Apresentação. À escuta da infancia

Alessandra LopesI 

Beatriz Fabiana OlarietaII 

Carla SilvaIII 

IColegio Pedro II, Brasil - E-mail: alessapiedras@gmail.com

IIUniversidade do Estado do Rio de Janeiro, Brasil - E-mail: olarietaf@hotmail.com

IIIUniversidade do Estado do Rio de Janeiro, Brasil - E-mail: carlaphilos@hotmail.com


APRESENTAÇÃO. À ESCUTA DA INFANCIA

Neste dossiê, apresentamos dez textos que, desde diferentes perspectivas, pensam a infância. Oito deles foram selecionados entre as comunicações apresentadas no IX Colóquio de Filosofia e Educação, "Filosofia e educação em errância: inventar escola, infâncias do pensar", nos dias 1 a 5 de outubro de 2018 na Universidade do Estado do Rio de Janeiro. Dois procedem do fluxo normal da revista.
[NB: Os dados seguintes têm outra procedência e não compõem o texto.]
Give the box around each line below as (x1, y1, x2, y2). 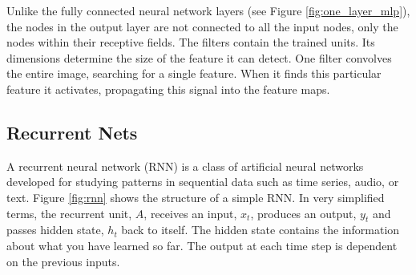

Independentemente de sua procedência, de sua postura, da disciplina a partir da qual desenvolvem seus argumentos, das práticas que os alimentam, etc., todos eles se entregam à tarefa de "estar à escuta" da infância, de ficar tendidos a ela.

O convite a cultivar a atitude de "estar à escuta" que aqui ecoamos é feito por Nancy (2014). O filósofo francês assinala que essa atitude implica compreender a tensão que há entre escutar e entender ao colocar atenção sobre a dupla acepção do verbo francês entendre. Por um lado, este verbo se refere ao ato de ouvir e de escutar, mas, por outro, também implica o entender. Castelo e Mársico (2007) exploram também o estreito vínculo que liga o entender e o escutar, uma vez que a palavra "entender" esconde, entre os sentidos que a habitam, o "tender". Assinalam:

Entender deriva do latim intendere, um composto do verbo tendo com a preposição in que deu lugar em português a tender, de modo que intendere implica 'orientar-se em direção a algum ponto', 'prestar atenção'. Etimologicamente, não indica tanto o haver compreendido [...], mas o aplicar-se a uma coisa, com a qual se supõe certa familiaridade [...] (CASTELO; MÁRSICO, 2007, p. 123).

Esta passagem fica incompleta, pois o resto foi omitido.